From the first line of the data down to the line bearing "quite different focus.", output every line exactly and include no pictures.

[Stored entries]

Segment Open

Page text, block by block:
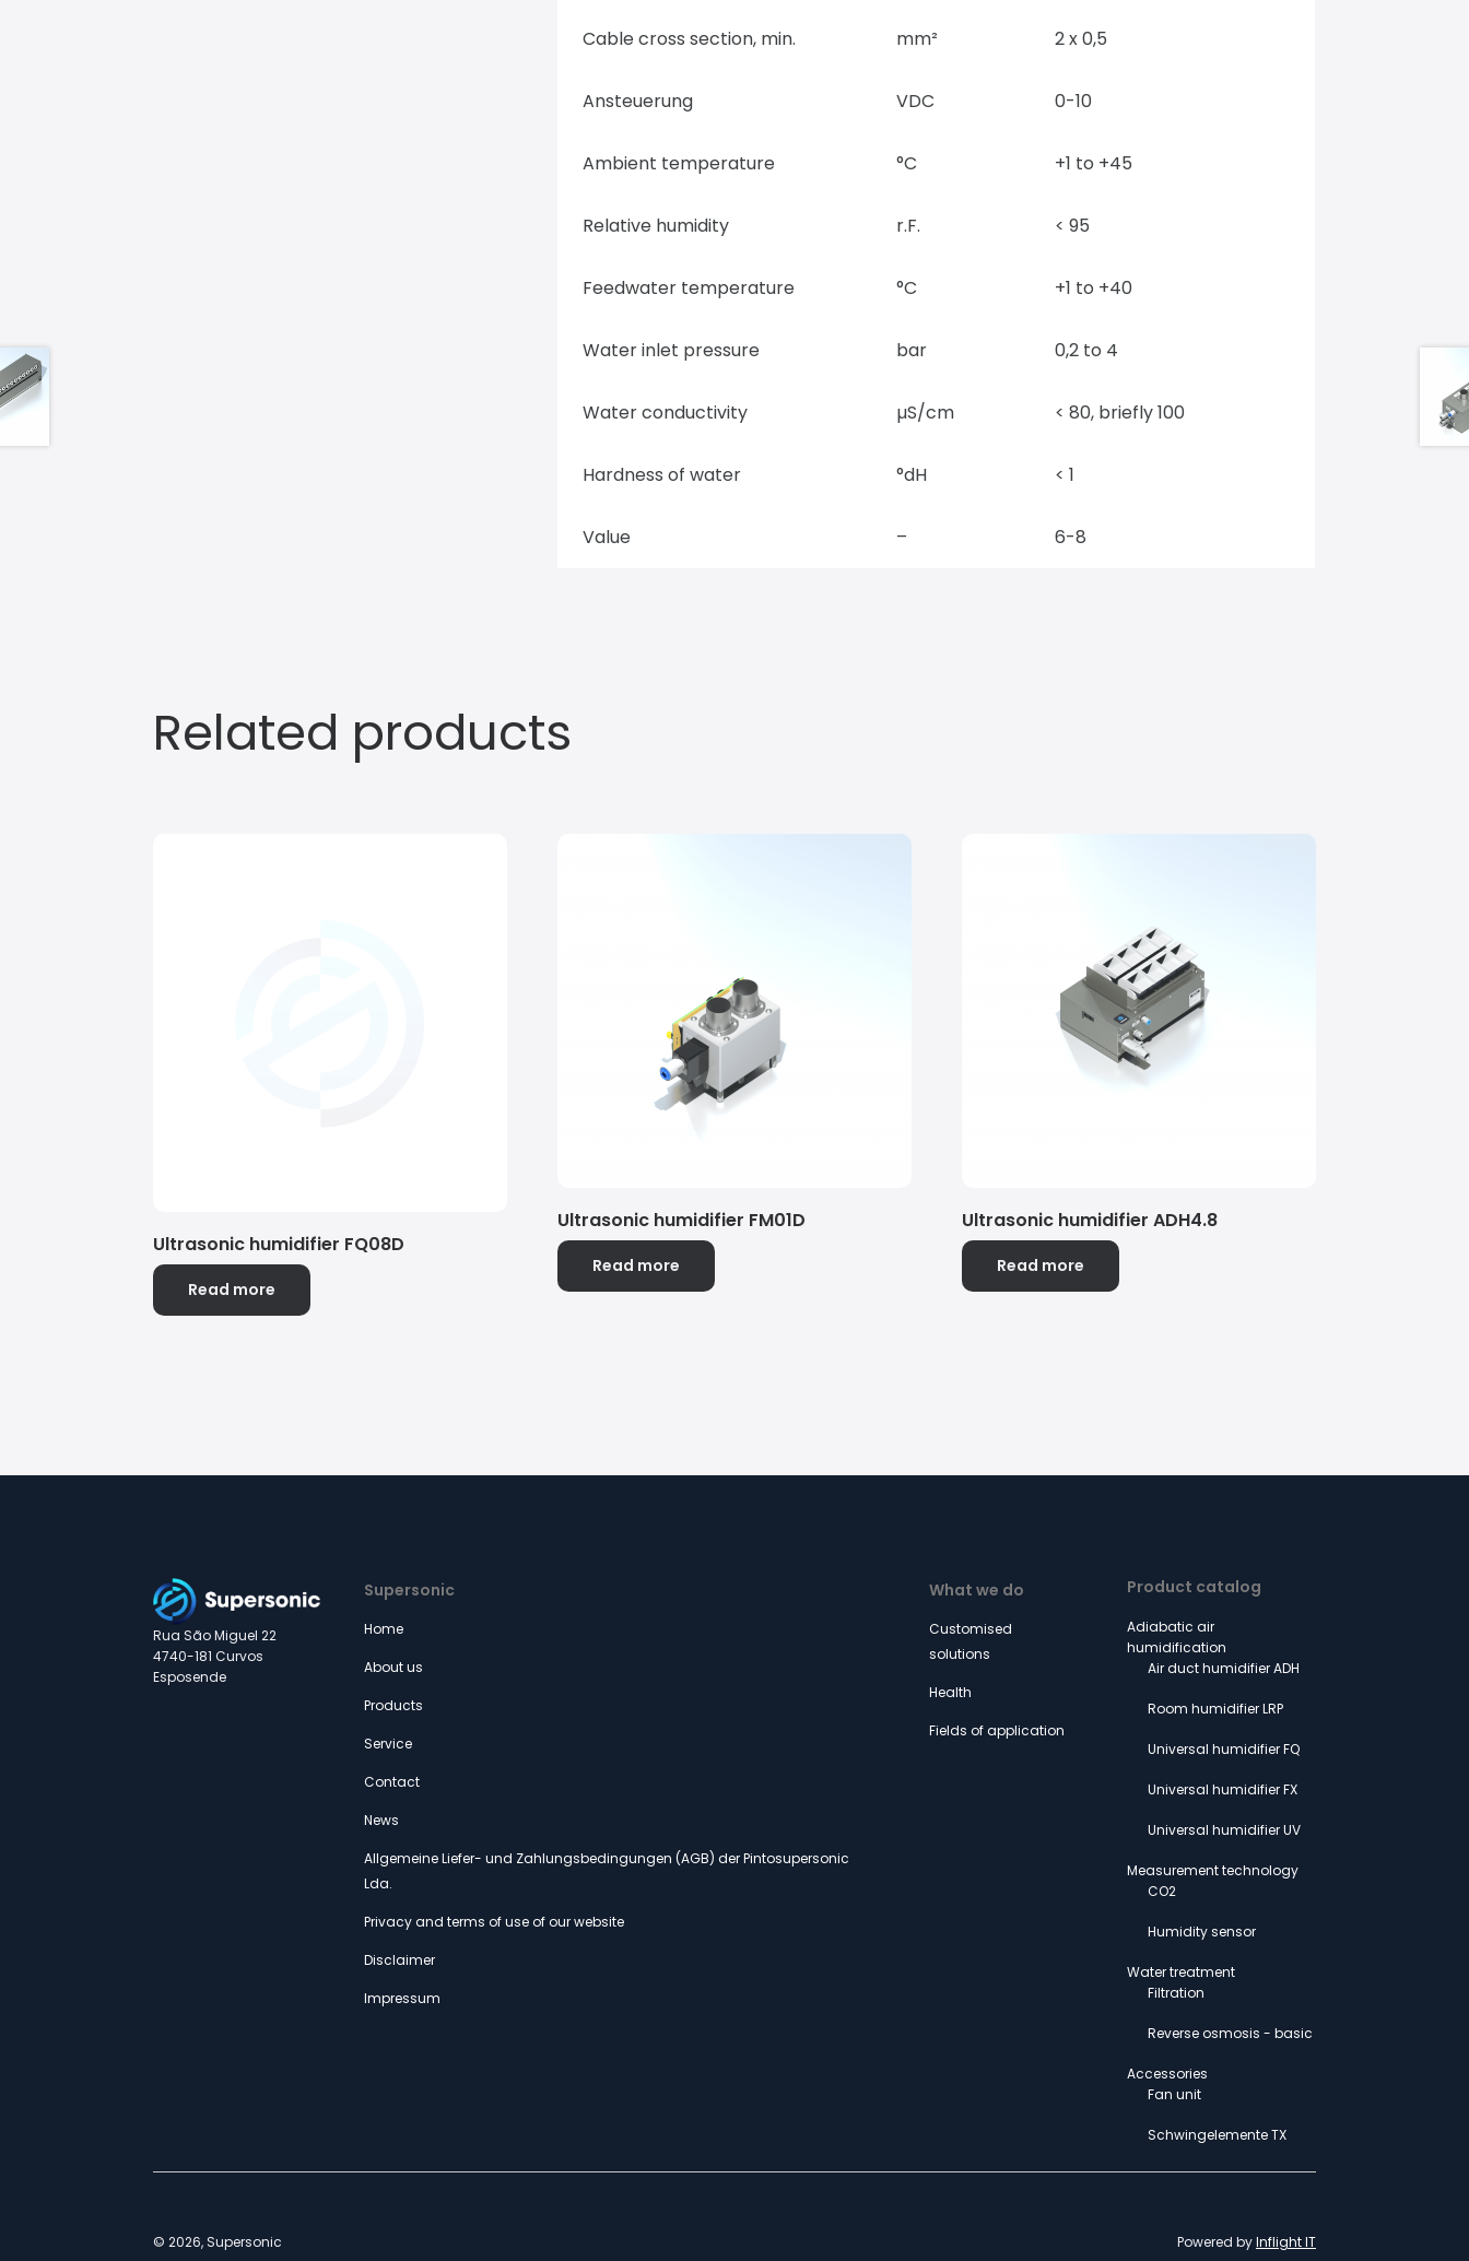
Cable cross section, min. mm² 2 x 0,5
Ansteuerung VDC 0-10
Ambient temperature °C +1 to +45
Relative humidity r.F. < 95
Feedwater temperature °C +1 to +40
Water inlet pressure bar 0,2 to 4
Water conductivity µS/cm < 80, briefly 100
Hardness of water °dH < 1
Value – 6-8
Related products
Ultrasonic humidifier FQ08D
Read more
Ultrasonic humidifier FM01D
Read more
Ultrasonic humidifier ADH4.8
Read more
Rua São Miguel 22
4740-181 Curvos
Esposende
Supersonic
Home
About us
Products
Service
Contact
News
Allgemeine Liefer- und Zahlungsbedingungen (AGB) der Pintosupersonic
Lda.
Privacy and terms of use of our website
Disclaimer
Impressum
What we do
Customised
solutions
Health
Fields of application
Product catalog
Adiabatic air
humidification
Air duct humidifier ADH
Room humidifier LRP
Universal humidifier FQ
Universal humidifier FX
Universal humidifier UV
Measurement technology
CO2
Humidity sensor
Water treatment
Filtration
Reverse osmosis - basic
Accessories
Fan unit
Schwingelemente TX
© 2026, Supersonic Powered byInflight IT
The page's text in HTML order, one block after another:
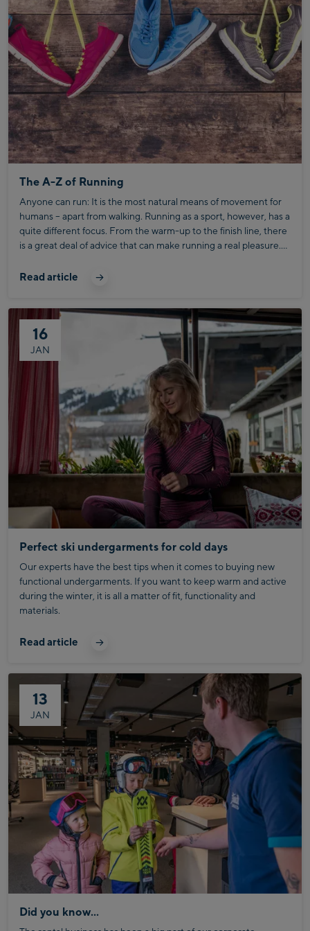
The A-Z of Running
Anyone can run: It is the most natural means of movement for
humans – apart from walking. Running as a sport, however, has a
quite different focus. From the warm-up to the finish line, there
is a great deal of advice that can make running a real pleasure.
Read article
16
JAN
Perfect ski undergarments for cold days
Our experts have the best tips when it comes to buying new
functional undergarments. If you want to keep warm and active
during the winter, it is all a matter of fit, functionality and
materials.
Read article
13
JAN
Did you know...
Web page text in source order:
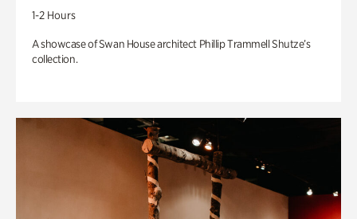
1-2 Hours
A showcase of Swan House architect Phillip Trammell Shutze’s
collection.
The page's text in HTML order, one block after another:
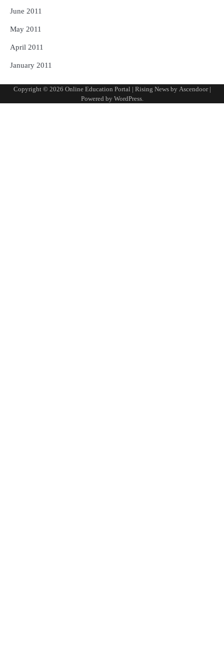
June 2011
May 2011
April 2011
January 2011
Copyright © 2026 Online Education Portal | Rising News by Ascendoor|
Powered by WordPress.
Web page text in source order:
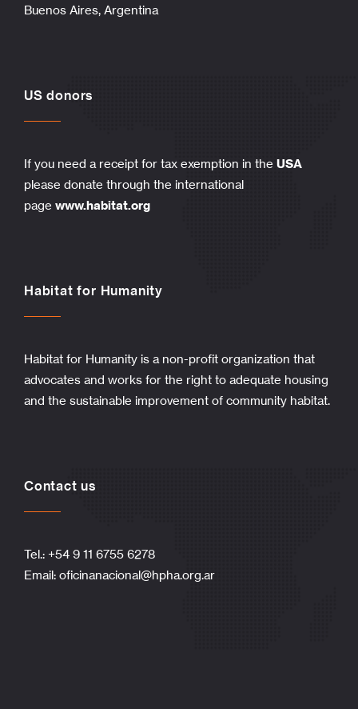
Buenos Aires, Argentina
US donors
If you need a receipt for tax exemption in the USA
please donate through the international
page www.habitat.org
Habitat for Humanity
Habitat for Humanity is a non-profit organization that
advocates and works for the right to adequate housing
and the sustainable improvement of community habitat.
Contact us
Tel.: +54 9 11 6755 6278
Email: oficinanacional@hpha.org.ar
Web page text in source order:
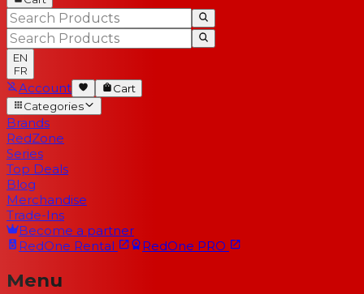
EN
FR
Account
Cart
Categories
Brands
RedZone
Series
Top Deals
Blog
Merchandise
Trade-Ins
Become a partner
RedOne Rental RedOne PRO
Menu
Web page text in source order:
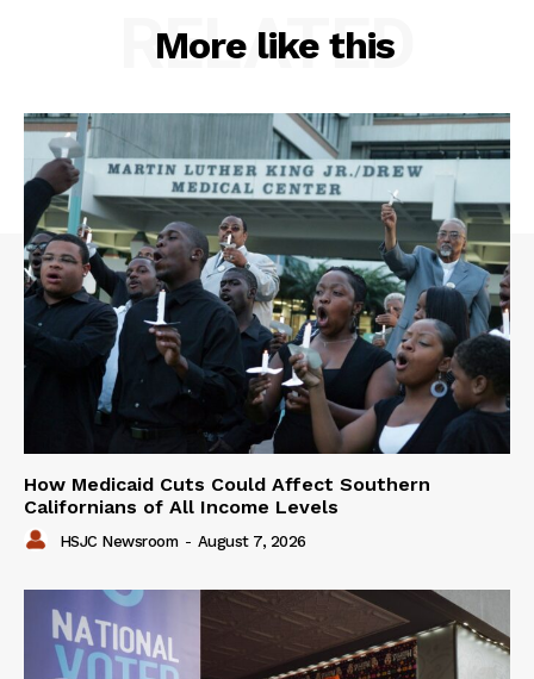
More like this
RELATED
How Medicaid Cuts Could Affect Southern
Californians of All Income Levels
HSJC Newsroom - August 7, 2026
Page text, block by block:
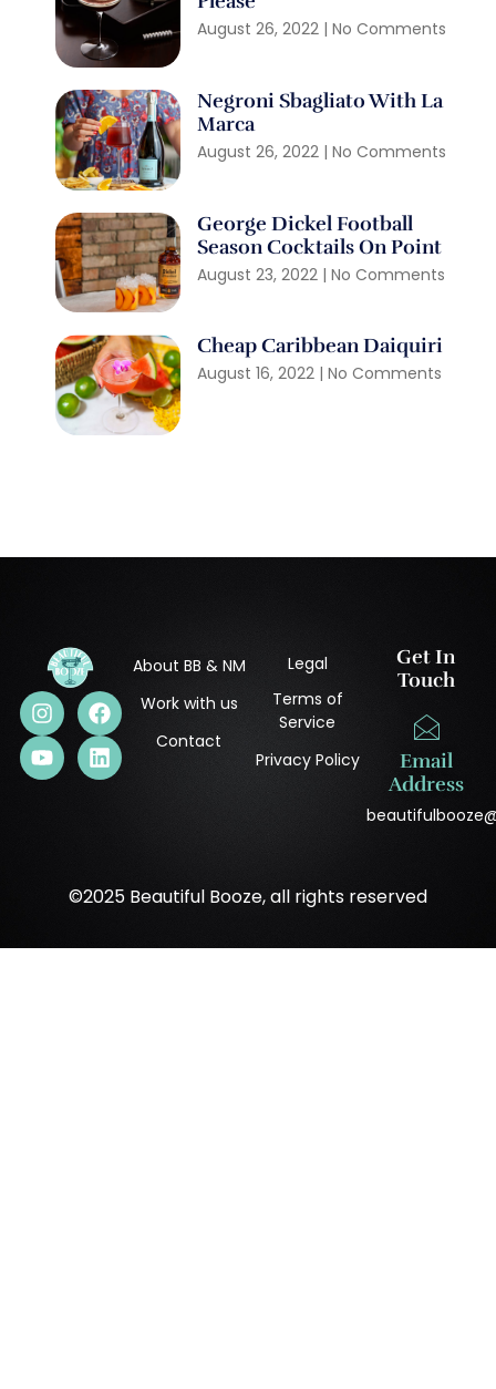
August 26, 2022 No Comments
Negroni Sbagliato With La
Marca
August 26, 2022 No Comments
George Dickel Football
Season Cocktails On Point
August 23, 2022 No Comments
Cheap Caribbean Daiquiri
August 16, 2022 No Comments
About BB & NM
Work with us
Contact
Legal
Terms of
Service
Privacy Policy
Get In
Touch
Email
Address
©2025 Beautiful Booze, all rights reserved
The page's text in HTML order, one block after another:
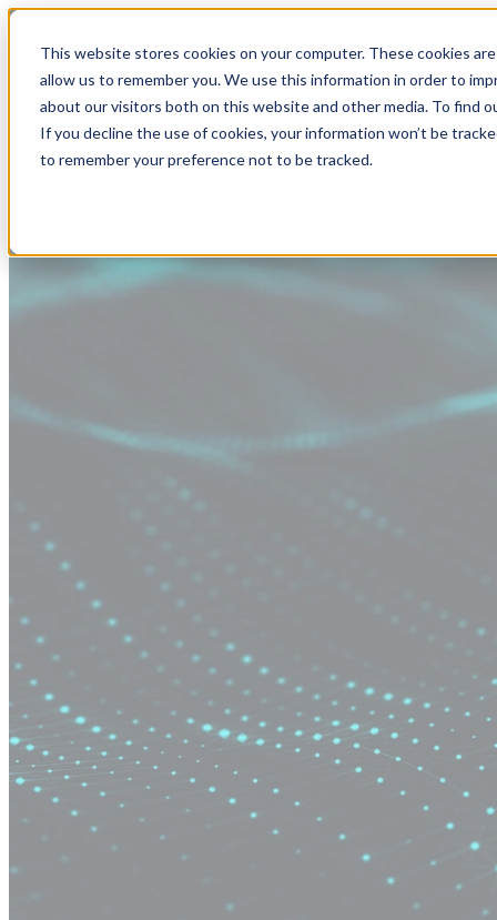
This website stores cookies on your computer. These cookies
allow us to remember you. We use this information in order to
about our visitors both on this website and other media. To find
If you decline the use of cookies, your information won’t be
to remember your preference not to be tracked.
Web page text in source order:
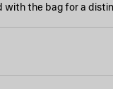
with the bag for a
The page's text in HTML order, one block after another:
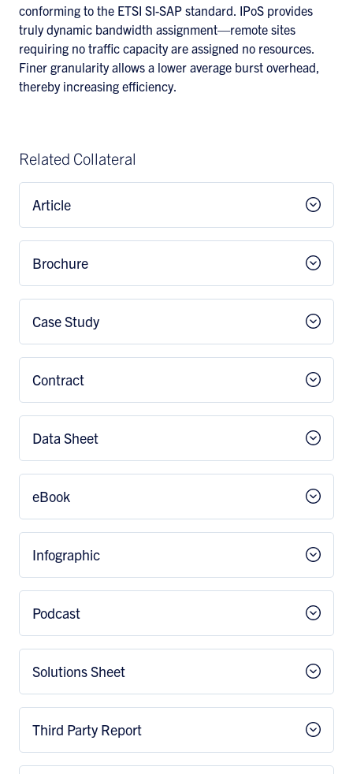
conforming to the ETSI SI-SAP standard. IPoS provides
truly dynamic bandwidth assignment—remote sites
requiring no traffic capacity are assigned no resources.
Finer granularity allows a lower average burst overhead,
thereby increasing efficiency.
Related Collateral
Article
Brochure
Case Study
Contract
Data Sheet
eBook
Infographic
Podcast
Solutions Sheet
Third Party Report
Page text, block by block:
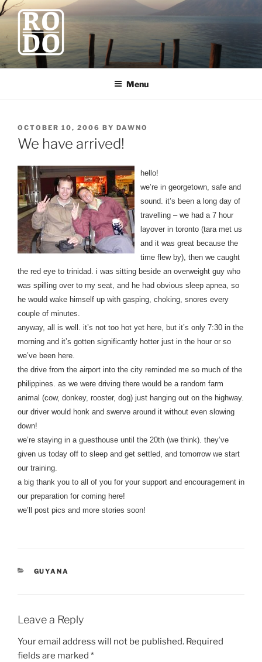
Skip
content
ROBODAWNO.COM
Our Travel Blog
Menu
POSTED
ON
OCTOBER 10, 2006 BY DAWNO
We have arrived!
hello!
we’re in georgetown, safe and
sound. it’s been a long day of
travelling – we had a 7 hour
layover in toronto (tara met us
and it was great because the
time flew by), then we caught
the red eye to trinidad. i was sitting beside an overweight guy who
was spilling over to my seat, and he had obvious sleep apnea, so
he would wake himself up with gasping, choking, snores every
couple of minutes.
anyway, all is well. it’s not too hot yet here, but it’s only 7:30 in the
morning and it’s gotten significantly hotter just in the hour or so
we’ve been here.
the drive from the airport into the city reminded me so much of the
philippines. as we were driving there would be a random farm
animal (cow, donkey, rooster, dog) just hanging out on the highway.
our driver would honk and swerve around it without even slowing
down!
we’re staying in a guesthouse until the 20th (we think). they’ve
given us today off to sleep and get settled, and tomorrow we start
our training.
a big thank you to all of you for your support and encouragement in
our preparation for coming here!
we’ll post pics and more stories soon!
CATEGORIES
GUYANA
Leave a Reply
Your email address will not be published. Required
fields are marked *
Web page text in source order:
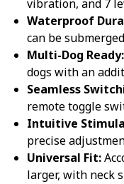
vibration, and 7
Waterproof
can be
Multi-Dog Ready:
dogs with an
Seamless
remote toggle
Intuitive
precise
Universal Fit:
larger, with neck
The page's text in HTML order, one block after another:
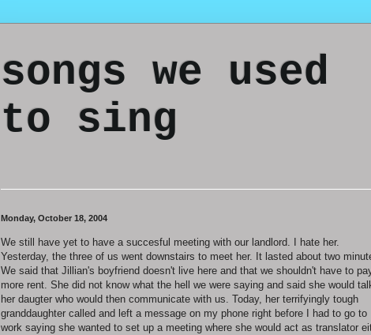
songs we used
to sing
Monday, October 18, 2004
We still have yet to have a succesful meeting with our landlord. I hate her.
Yesterday, the three of us went downstairs to meet her. It lasted about two
We said that Jillian's boyfriend doesn't live here and that we shouldn't have to
more rent. She did not know what the hell we were saying and said she would
her daugter who would then communicate with us. Today, her terrifyingly tough
granddaughter called and left a message on my phone right before I had to go to
work saying she wanted to set up a meeting where she would act as translator
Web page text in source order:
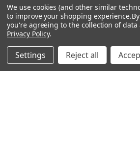
IBL International
View All
Hondenziekte
We use cookies (and other similar
to improve your shopping experience.
you're agreeing to the collection of
Privacy Policy.
Settings Reject all
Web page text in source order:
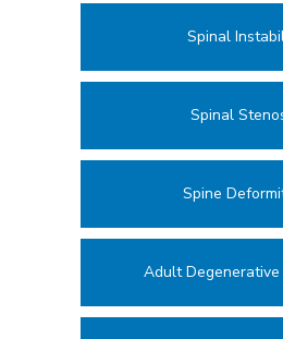
Spinal
Spinal
Spine
Adult Degenerative
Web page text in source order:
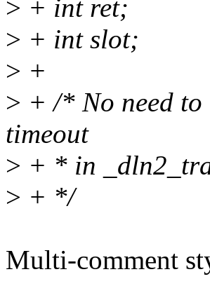
> + int ret;
> + int slot;
> +
> + /* No need to
timeout
> + * in
> + */
Multi-comment
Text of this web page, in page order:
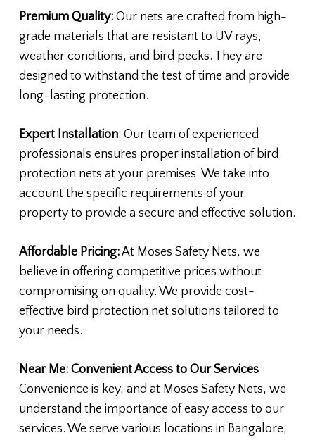
Premium Quality:Our nets are crafted from high-
grade materials that are resistant to UV rays,
weather conditions, and bird pecks. They are
designed to withstand the test of time and provide
long-lasting protection.
Expert Installation: Our team of experienced
professionals ensures proper installation of bird
protection nets at your premises. We take into
account the specific requirements of your
property to provide a secure and effective solution.
Affordable Pricing:At Moses Safety Nets, we
believe in offering competitive prices without
compromising on quality. We provide cost-
effective bird protection net solutions tailored to
your needs.
Near Me: Convenient Access to Our Services
Convenience is key, and at Moses Safety Nets, we
understand the importance of easy access to our
services. We serve various locations in Bangalore,
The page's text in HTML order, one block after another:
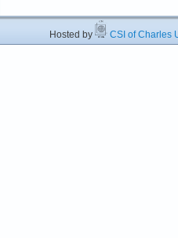
Hosted by CSI of Charles
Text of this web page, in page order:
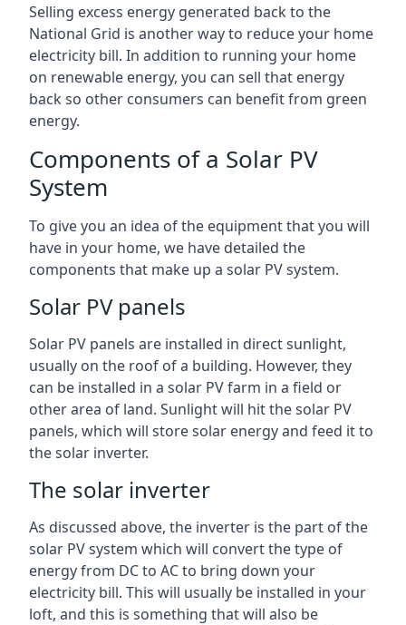
Selling excess energy generated back to the
National Grid is another way to reduce your home
electricity bill. In addition to running your home
on renewable energy, you can sell that energy
back so other consumers can benefit from green
energy.
Components of a Solar PV
System
To give you an idea of the equipment that you will
have in your home, we have detailed the
components that make up a solar PV system.
Solar PV panels
Solar PV panels are installed in direct sunlight,
usually on the roof of a building. However, they
can be installed in a solar PV farm in a field or
other area of land. Sunlight will hit the solar PV
panels, which will store solar energy and feed it to
the solar inverter.
The solar inverter
As discussed above, the inverter is the part of the
solar PV system which will convert the type of
energy from DC to AC to bring down your
electricity bill. This will usually be installed in your
loft, and this is something that will also be
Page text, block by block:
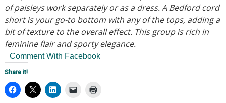
of paisleys work separately or as a dress. A Bedford cord
short is your go-to bottom with any of the tops, adding a
bit of texture to the overall effect. This group is rich in
feminine flair and sporty elegance.
Comment With Facebook
Share it!

Segment Closed

- **WRITTEN ANSWER**
Page text, block by block:
Cable cross section, min. mm² 2 x 0,5
Ansteuerung VDC 0-10
Ambient temperature °C +1 to +45
Relative humidity r.F. < 95
Feedwater temperature °C +1 to +40
Water inlet pressure bar 0,2 to 4
Water conductivity µS/cm < 80, briefly 100
Hardness of water °dH < 1
Value – 6-8
Related products
Ultrasonic humidifier FQ08D
Read more
Ultrasonic humidifier FM01D
Read more
Ultrasonic humidifier ADH4.8
Read more
Rua São Miguel 22
4740-181 Curvos
Esposende
Supersonic
Home
About us
Products
Service
Contact
News
Allgemeine Liefer- und Zahlungsbedingungen (AGB) der Pintosupersonic
Lda.
Privacy and terms of use of our website
Disclaimer
Impressum
What we do
Customised
solutions
Health
Fields of application
Product catalog
Adiabatic air
humidification
Air duct humidifier ADH
Room humidifier LRP
Universal humidifier FQ
Universal humidifier FX
Universal humidifier UV
Measurement technology
CO2
Humidity sensor
Water treatment
Filtration
Reverse osmosis - basic
Accessories
Fan unit
Schwingelemente TX
© 2026, Supersonic Powered byInflight IT
The page's text in HTML order, one block after another:
The A-Z of Running
Anyone can run: It is the most natural means of movement for
humans – apart from walking. Running as a sport, however, has a
quite different focus. From the warm-up to the finish line, there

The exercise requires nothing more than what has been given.